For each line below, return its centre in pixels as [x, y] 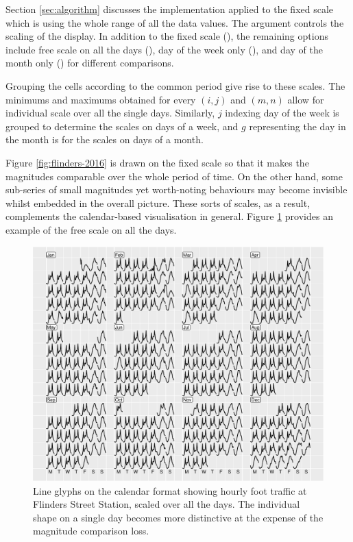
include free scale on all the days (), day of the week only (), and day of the [164, 49]
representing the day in [297, 126]
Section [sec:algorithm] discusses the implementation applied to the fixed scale [170, 9]
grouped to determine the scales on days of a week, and [122, 126]
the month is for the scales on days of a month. [105, 139]
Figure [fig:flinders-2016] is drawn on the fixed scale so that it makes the [157, 162]
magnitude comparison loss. [91, 531]
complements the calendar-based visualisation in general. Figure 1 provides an [169, 216]

Exercise aim =
Whichever lines of the material hold the word "scales", find and copy them.

Your response =
grouped to determine the scales on days of a week, and [122, 126]
the month is for the scales on days of a month. [105, 139]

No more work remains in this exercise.